Salah satu kelemahan masyarakat urban jika pulang kampung adalah “ngamboki” dalam Bahasa Palembangnya. Ini tidak sehat, apalagi kita sebagai PNS, itu sangat tidak mendidik, mengapa….?. Karena penghasilan PNS itu secara umum sangat terukur, walaupun tidak berarti sama. Jika prilaku ini kita biarkan, seakan materi jadi ukuran segalanya. Tak heran jika terjadi degradasi nilai, merantau ke kota identik dengan kesuksesan materi. Antitesis dari kampungan itu adalah minimal harus bangga dengan orang cerdas, bangga dengan orang sukses, bukan iri dan dengki. “Bukan SMS, susah melihat orang senang dan senang melihat orang susah, inilah yang dimaksud dengan jangan kampungan itu”, tegas Sukirman yang pernah mengikuti training broadcasting tentang program music K-pop dan hiburan di Korea Selatan ini.

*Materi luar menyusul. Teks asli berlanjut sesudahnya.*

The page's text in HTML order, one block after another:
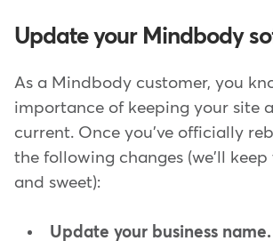
Update your Mindbody
As a Mindbody customer, you
importance of keeping your site
current. Once you've officially
the following changes (we'll
and sweet):
Update your business name.
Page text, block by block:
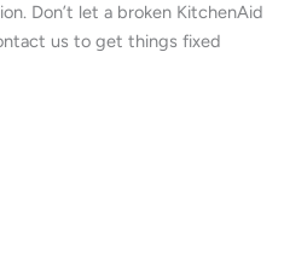
Don’t let a broken KitchenAid
us to get things fixed
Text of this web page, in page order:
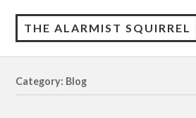
THE ALARMIST SQUIRREL
Category: Blog
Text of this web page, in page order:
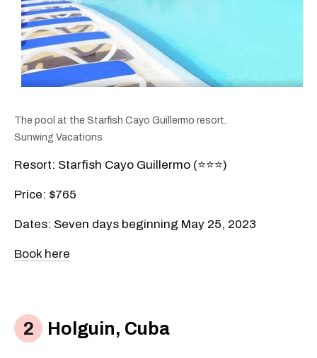
The pool at the Starfish Cayo Guillermo resort.
Sunwing Vacations
Resort: Starfish Cayo Guillermo (⭐️⭐️⭐️)
Price: $765
Dates: Seven days beginning May 25, 2023
Book here
Holguin, Cuba
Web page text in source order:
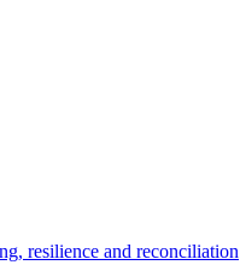
resilience and reconciliation
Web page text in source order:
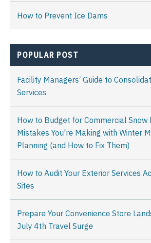
How to Prevent Ice Dams
POPULAR POST
Facility Managers’ Guide to
Services
How to Budget for Commercial Snow
Mistakes You're Making with Winter
Planning (and How to Fix Them)
How to Audit Your Exterior Services
Sites
Prepare Your Convenience Store
July 4th Travel Surge
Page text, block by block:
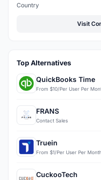
Country
Visit
Top Alternatives
QuickBooks Time
From $10/Per User Per
FRANS
Contact Sales
Truein
From $1/Per User Per
CuckooTech
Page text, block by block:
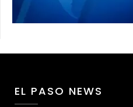
EL PASO NEWS
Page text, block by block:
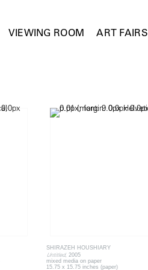
VIEWING ROOM ART FAIRS
SHIRAZEH HOUSHIARY
Untitled, 2005
mixed media on paper
15.75 x 15.75 inches (paper)

Ibarat sebuah pisau operasi, ngobrol dengan Sukirman yang sering menghadiri pertemuan Asia-Pacific Broadcasting Union dalam wadah Asia Vision ini bak pisau bedah yang mengoperasi pola pikir kita yang selama ini terbelenggu. Bisa jadi selama ini kita merasa benar tetapi pada kenyataannya kita keliru.
Terhadap koleganya sesama pegawai, filosofi-filosofi hidup ini sering terucap dalam berbagai rapat dan pertemuan. Berangkat dari filosofi inilah menurutnya dia mengajak kolega pegawai professional dalam pekerjaan. “tidak ada manusia yang dilahirkan bodoh”, ujarnya. “Yang ada hanyalah kemalasan kita untuk belajar”, lanjutnya.

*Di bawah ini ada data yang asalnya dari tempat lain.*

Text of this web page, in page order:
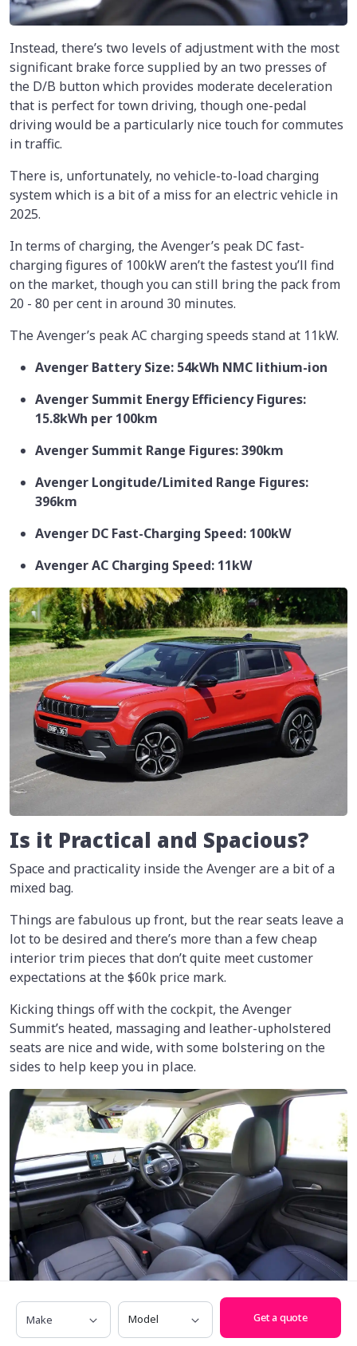
Instead, there’s two levels of adjustment with the most
significant brake force supplied by an two presses of
the D/B button which provides moderate deceleration
that is perfect for town driving, though one-pedal
driving would be a particularly nice touch for commutes
in traffic.
There is, unfortunately, no vehicle-to-load charging
system which is a bit of a miss for an electric vehicle in
2025.
In terms of charging, the Avenger’s peak DC fast-
charging figures of 100kW aren’t the fastest you’ll find
on the market, though you can still bring the pack from
20 - 80 per cent in around 30 minutes.
The Avenger’s peak AC charging speeds stand at 11kW.
Avenger Battery Size: 54kWh NMC lithium-ion
Avenger Summit Energy Efficiency Figures:
15.8kWh per 100km
Avenger Summit Range Figures: 390km
Avenger Longitude/Limited Range Figures:
396km
Avenger DC Fast-Charging Speed: 100kW
Avenger AC Charging Speed: 11kW
Is it Practical and Spacious?
Space and practicality inside the Avenger are a bit of a
mixed bag.
Things are fabulous up front, but the rear seats leave a
lot to be desired and there’s more than a few cheap
interior trim pieces that don’t quite meet customer
expectations at the $60k price mark.
Kicking things off with the cockpit, the Avenger
Summit’s heated, massaging and leather-upholstered
seats are nice and wide, with some bolstering on the
sides to help keep you in place.
The leather-wrapped steering wheel also feels great,
Make Model
Get a quote

Sukirman yang pernah menjadi Koordinator Pertukaran Berita Ineternasional ini mencontohkan jika di stasiun tvri lain bisa berbuat sesuatu mengapa kita tidak bisa. Hal-hal seperti ini kerap terjadi dengan dalih bermacam-macam, padahal intinya hanya satu, karena tidak tau. Tidak tau karena tidak mau belajar, malu bertanya ke sesama kolega.
Sehingga kita menelan “kebodohan” itu hingga pensiun. Orang seperti ini boleh jadi sudah bekerja lebih dari 30 tahun dan bercerita bahwa berpengalaman selama 30 tahun, padahal sejatinya orang seperti ini tidak tahu apa-apa. Tak lebih dari orang yang pasif dan tidak mengerti mau berbuat apa.

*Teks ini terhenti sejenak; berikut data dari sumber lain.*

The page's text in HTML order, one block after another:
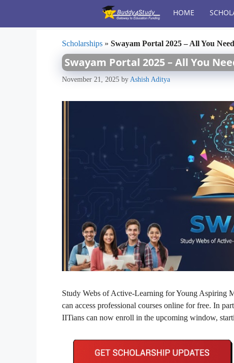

Membaca biodata Sukirman sebanyak 9 halaman yang diterima Detiknews tv, membuat kiat tertegun. Sebagai broadcaster Sukirman memiliki pengalaman dari meliput tukang becak hingga satu pesawat dengan Presiden dalam kunjungan ke luar negeri. Tak sebatas itu pengalamanannya yang merangkak dari bawah mulai dari reporter, redaktur, produser, pewawancara hingga menjadi pejabat struktural di lingkungan tvri seperti menjadi Manager Berita TVRI Nasional (TVRI Pusat) serta Kepala TVRI di Gorontalo, Bengkulu, Kalimantan Selatan dan Sumatera Selatan, membuat kapasitasnya tak diragukan lagi. Dari sisi intelektual, puluhan training mulai yang berskala internasional seperti di Korea, Jerman, Prancis, Thailand dan Jakarta serta skala nasional termasuk in house training menunjukkan bahwa ia menikmati profesi ini. Itu-pun belum cukup, puluhan artikelnya di berbagai media massa termasuk sebuah novel karyanya dan sederet pengalamannya mewakili tvri dalam pertemuan di luar negeri, semakin membuat decak kagum kita pada pria low profile ini. “Ya, selain sebagai produser dan EIC (editor in Chief) saya juga adalah pegawai yang juga bertugas mengurusi pertukaran berita internasional yang tergabung dalam Asia vision.
Asia vision itu adalah organisasi dibawah ABU/Asia-Pasific Union”, jelas Sukirman. Kiprahnya ini adalah bukti yang cukup untuk mengatakan bahwa Kepsta TVRI Sumsel ini memang mumpuni di bidangnya.
Ketika masih aktif di redaksi pemberitaan tvri nasional yang ia lakoni sekitar 15 tahun, Sukirman yang pernah mengikuti Reuters training on tv news production ini juga memiliki program khas yaitu “Sorotan”. Program semacam kritik dan editorial tvri yang tayang setiap minggu di TVRI Nasional merupakan karya nyatanya sejak Tahun 2001-an selama 8 tahun. Ketajaman dan kata-kata satir-nya dalam menulis naskah, membuat program sorotan itu cukup dikenal oleh pemirsa.